第三百零六章 内外勾结生毒计皇后背得千古冤



帝辛酒醒之后,又令妲己再舞一回,以解郁闷。

    妲己跪下,忽而哭得梨花带雨,悲声不止,只言妾身从今再不敢歌舞也!

    帝辛忙问缘由。

    妲己哭道:“姜皇后深责妾身,此歌舞乃倾家丧国之物,况皇后所见甚正,妾身蒙圣恩宠眷,不敢暂离左右,倘娘娘传出宫闱,道贱妾蛊惑圣聪,引诱天子,不行仁政,妾虽拔发覆面,也不足偿其罪矣。”

    帝辛听罢,大怒道:“美人只管侍朕,明日便废了那贱人,立你为皇后,中宫由你做主,美人勿忧。”

    妲己谢恩,复传奏乐饮酒,不分昼夜……

    一日,朔望之辰。
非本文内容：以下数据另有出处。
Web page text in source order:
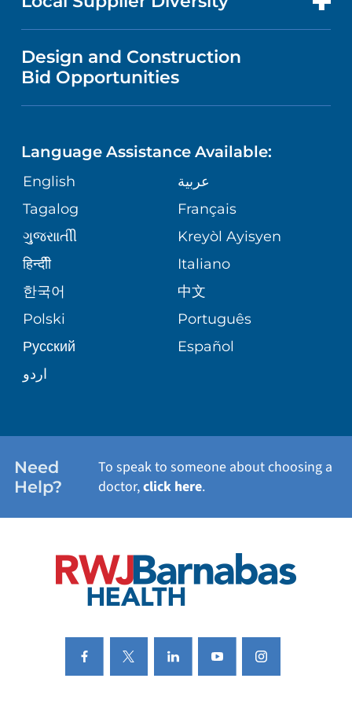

姜皇后在中宫,各宫嫔妃朝贺皇后。

    西宫黄贵妃──乃黄飞虎之妹,──馨庆宫杨贵妃俱在正宫。

    又见宫人来报:“寿仙宫苏妲己候旨。”

    皇后传:“宣!”

    妲己进宫,见姜皇后升宝座,黄贵妃在左,杨贵妃在右,妲己进宫朝拜已毕。

    姜皇后特赐美人平身。

    妲己侍立一旁,二贵妃问道:“这就是苏美人?”

    姜后道:“正是。”

    接着便对苏氏斥道:“天子在寿仙宫,无分昼夜,宣淫作乐,不理朝政,法纪混淆,你却并无一言规谏,反而迷惑天子,朝歌暮舞,沉湎酒色,拒谏杀忠,坏成汤之大典,国家之安危,皆汝之作俑也。

    今后如不改过,引君当道,仍如前般肆无忌惮,吾定以中宫之法问罪于汝!且退!”

    妲己忍气吞声,拜谢出宫,满面羞愧,闷闷回宫,坐在绣墩之上,越想越是恼怒,寻思非要想办法废了那姜皇后,方能解了一时之气。

    只是那姜皇后身为元配,又是出自名门,且并无失德之处,一时倒也无从下手。

    她思忖良久都不得要领,还是旁边的侍儿鲧捐给她出了个主意,只言若想成功,需要与一外臣计议方妥,而后将中谏大夫费仲推荐给她。

    妲己也觉甚好,可又恐那费仲不肯。

    鲧捐却让她不必担心,笑道:”此人亦系天子宠臣,主上对其一向言听计从,况娘娘进宫,也是他举荐。

    若果能设计害了姜皇后,娘娘可许他官居显任,爵禄加增,奴婢知他必肯尽力。”

    妲己闻言顿觉有理,欣然纳之……

    一日,帝辛幸御花园,鲧捐暗传懿旨,把费仲宣至寿仙宫。

    费仲在宫门外,只见鲧捐出宫言道:“费大夫,娘娘有密旨一封,你拿出去自拆,观其机密,不可漏泄。若事成之后,苏娘娘决不负大夫。宜速不宜迟。”

    费仲接书,急出午门,到于本宅,至密室开拆观看,发觉竟是妲己请他设计暗害姜皇后,他不由大为忧惧。

    皇后乃天子元配,系出名门,她的父亲乃东伯侯姜桓楚,镇于东鲁,雄兵百万,麾下大将千员;长子姜文焕又勇贯三军,力敌万夫,怎的惹得起!稍有差池,其害非小。

    可若迟疑不行,那妲己又是天子宠妃,就此仇恨于他,或枕边密语,或酒后谗言,他费仲必将死无葬身之地矣!

    于是坐卧不安,如芒刺背,沉思终日,并无一筹可展,半策可施。

    后终于下定决心,两权相害取其轻,姜家乃为忠良,得罪还好,不至于丢官罢职,可若是得罪了那妖妃,别说官职了,恐怕性命都难保全,他可受不得炮烙之刑。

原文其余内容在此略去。